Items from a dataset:

────────────────────────────────────────

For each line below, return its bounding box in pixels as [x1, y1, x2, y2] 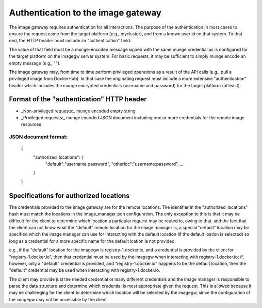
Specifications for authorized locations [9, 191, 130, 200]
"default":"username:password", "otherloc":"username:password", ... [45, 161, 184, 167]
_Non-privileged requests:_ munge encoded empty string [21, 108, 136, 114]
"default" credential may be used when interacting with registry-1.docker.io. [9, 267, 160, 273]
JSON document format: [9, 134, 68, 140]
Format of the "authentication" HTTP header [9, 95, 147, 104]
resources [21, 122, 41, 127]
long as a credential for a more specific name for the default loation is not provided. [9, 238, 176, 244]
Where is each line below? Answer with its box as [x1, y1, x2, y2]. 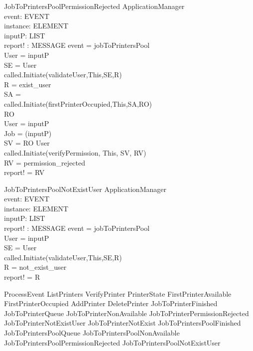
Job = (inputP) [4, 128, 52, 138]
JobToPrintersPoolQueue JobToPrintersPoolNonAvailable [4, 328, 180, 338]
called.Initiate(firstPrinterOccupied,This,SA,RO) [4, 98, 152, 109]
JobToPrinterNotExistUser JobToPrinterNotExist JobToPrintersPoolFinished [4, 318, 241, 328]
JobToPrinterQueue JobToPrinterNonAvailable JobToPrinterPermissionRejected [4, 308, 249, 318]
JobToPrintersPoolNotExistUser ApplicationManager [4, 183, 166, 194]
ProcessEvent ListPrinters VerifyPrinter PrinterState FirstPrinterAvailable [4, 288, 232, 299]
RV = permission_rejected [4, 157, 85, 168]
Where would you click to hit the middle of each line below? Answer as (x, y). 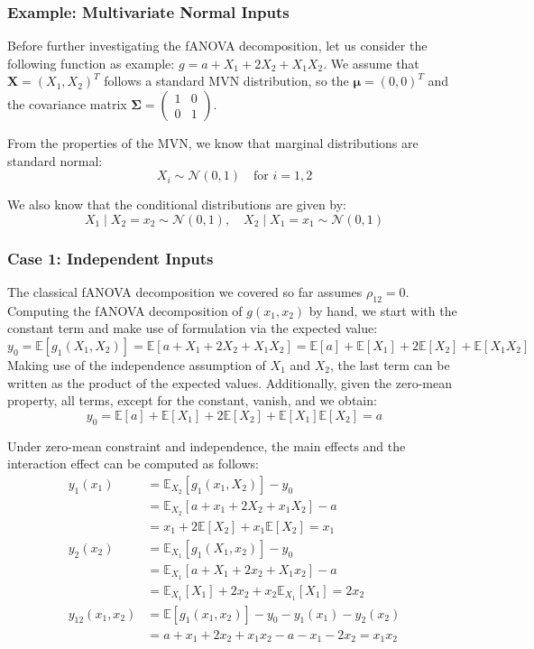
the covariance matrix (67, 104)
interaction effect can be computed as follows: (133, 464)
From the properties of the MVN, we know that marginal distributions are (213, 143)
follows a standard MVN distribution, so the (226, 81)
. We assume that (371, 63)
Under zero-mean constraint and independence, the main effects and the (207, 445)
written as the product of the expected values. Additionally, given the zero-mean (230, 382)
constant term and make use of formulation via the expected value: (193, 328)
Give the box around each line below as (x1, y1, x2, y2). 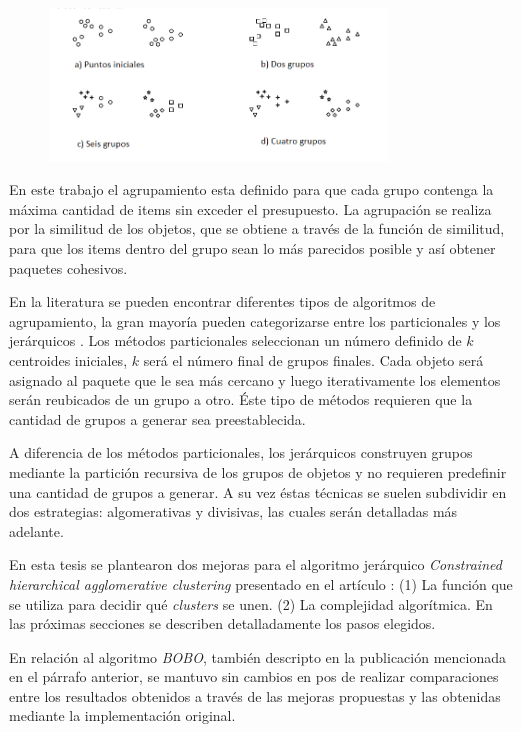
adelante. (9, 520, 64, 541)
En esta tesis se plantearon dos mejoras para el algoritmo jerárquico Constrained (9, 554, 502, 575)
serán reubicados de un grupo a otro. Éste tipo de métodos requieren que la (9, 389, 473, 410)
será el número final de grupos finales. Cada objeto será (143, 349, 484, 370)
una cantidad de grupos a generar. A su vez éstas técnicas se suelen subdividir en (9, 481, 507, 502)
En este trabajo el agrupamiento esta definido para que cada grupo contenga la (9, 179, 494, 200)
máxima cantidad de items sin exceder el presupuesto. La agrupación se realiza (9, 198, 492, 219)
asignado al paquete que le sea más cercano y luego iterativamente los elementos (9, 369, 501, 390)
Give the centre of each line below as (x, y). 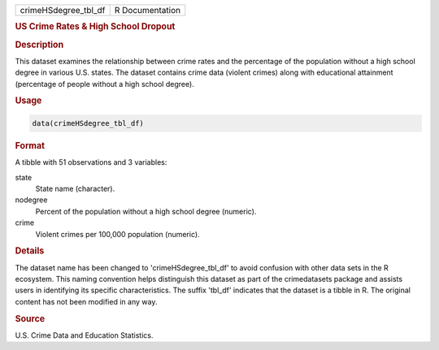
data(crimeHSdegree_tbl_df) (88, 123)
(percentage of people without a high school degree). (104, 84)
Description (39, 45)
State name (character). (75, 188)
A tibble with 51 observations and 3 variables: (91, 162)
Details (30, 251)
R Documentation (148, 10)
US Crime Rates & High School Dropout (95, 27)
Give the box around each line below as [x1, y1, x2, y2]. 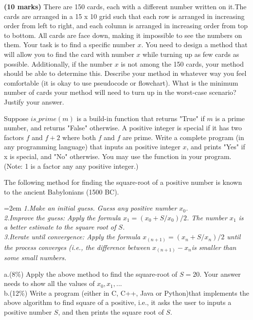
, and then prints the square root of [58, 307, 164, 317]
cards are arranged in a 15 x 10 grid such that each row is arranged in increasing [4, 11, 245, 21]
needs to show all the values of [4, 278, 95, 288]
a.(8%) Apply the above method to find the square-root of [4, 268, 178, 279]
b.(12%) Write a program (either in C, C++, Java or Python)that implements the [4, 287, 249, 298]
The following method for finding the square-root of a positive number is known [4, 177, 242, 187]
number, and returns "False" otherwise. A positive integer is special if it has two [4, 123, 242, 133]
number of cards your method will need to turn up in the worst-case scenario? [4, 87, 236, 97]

────────────────────────────────────────

**Task brief:** Set down all the lines above exactly as they appear, with no pictures.

**Output of the task:**
For each line below, return its bounding box in pixels as [x1, y1, x2, y2] 
Specifications for authorized locations [9, 191, 130, 200]
"default":"username:password", "otherloc":"username:password", ... [45, 161, 184, 167]
_Non-privileged requests:_ munge encoded empty string [21, 108, 136, 114]
"default" credential may be used when interacting with registry-1.docker.io. [9, 267, 160, 273]
JSON document format: [9, 134, 68, 140]
Format of the "authentication" HTTP header [9, 95, 147, 104]
resources [21, 122, 41, 127]
long as a credential for a more specific name for the default loation is not provided. [9, 238, 176, 244]
Where is each line below? Answer with its box as [x1, y1, x2, y2]. 
Job = (inputP) [4, 128, 52, 138]
JobToPrintersPoolQueue JobToPrintersPoolNonAvailable [4, 328, 180, 338]
called.Initiate(firstPrinterOccupied,This,SA,RO) [4, 98, 152, 109]
JobToPrinterNotExistUser JobToPrinterNotExist JobToPrintersPoolFinished [4, 318, 241, 328]
JobToPrinterQueue JobToPrinterNonAvailable JobToPrinterPermissionRejected [4, 308, 249, 318]
JobToPrintersPoolNotExistUser ApplicationManager [4, 183, 166, 194]
ProcessEvent ListPrinters VerifyPrinter PrinterState FirstPrinterAvailable [4, 288, 232, 299]
RV = permission_rejected [4, 157, 85, 168]
Where would you click to hit the middle of each line below? Answer as (x, y). 
the covariance matrix (67, 104)
interaction effect can be computed as follows: (133, 464)
From the properties of the MVN, we know that marginal distributions are (213, 143)
follows a standard MVN distribution, so the (226, 81)
. We assume that (371, 63)
Under zero-mean constraint and independence, the main effects and the (207, 445)
written as the product of the expected values. Additionally, given the zero-mean (230, 382)
constant term and make use of formulation via the expected value: (193, 328)
Give the box around each line below as (x1, y1, x2, y2). 
adelante. (9, 520, 64, 541)
En esta tesis se plantearon dos mejoras para el algoritmo jerárquico Constrained (9, 554, 502, 575)
serán reubicados de un grupo a otro. Éste tipo de métodos requieren que la (9, 389, 473, 410)
será el número final de grupos finales. Cada objeto será (143, 349, 484, 370)
una cantidad de grupos a generar. A su vez éstas técnicas se suelen subdividir en (9, 481, 507, 502)
En este trabajo el agrupamiento esta definido para que cada grupo contenga la (9, 179, 494, 200)
máxima cantidad de items sin exceder el presupuesto. La agrupación se realiza (9, 198, 492, 219)
asignado al paquete que le sea más cercano y luego iterativamente los elementos (9, 369, 501, 390)
Give the centre of each line below as (x, y). 
data(crimeHSdegree_tbl_df) (88, 123)
(percentage of people without a high school degree). (104, 84)
Description (39, 45)
State name (character). (75, 188)
A tibble with 51 observations and 3 variables: (91, 162)
Details (30, 251)
R Documentation (148, 10)
US Crime Rates & High School Dropout (95, 27)
Give the box around each line below as [x1, y1, x2, y2]. 
, and then prints the square root of [58, 307, 164, 317]
cards are arranged in a 15 x 10 grid such that each row is arranged in increasing [4, 11, 245, 21]
needs to show all the values of [4, 278, 95, 288]
a.(8%) Apply the above method to find the square-root of [4, 268, 178, 279]
b.(12%) Write a program (either in C, C++, Java or Python)that implements the [4, 287, 249, 298]
The following method for finding the square-root of a positive number is known [4, 177, 242, 187]
number, and returns "False" otherwise. A positive integer is special if it has two [4, 123, 242, 133]
number of cards your method will need to turn up in the worst-case scenario? [4, 87, 236, 97]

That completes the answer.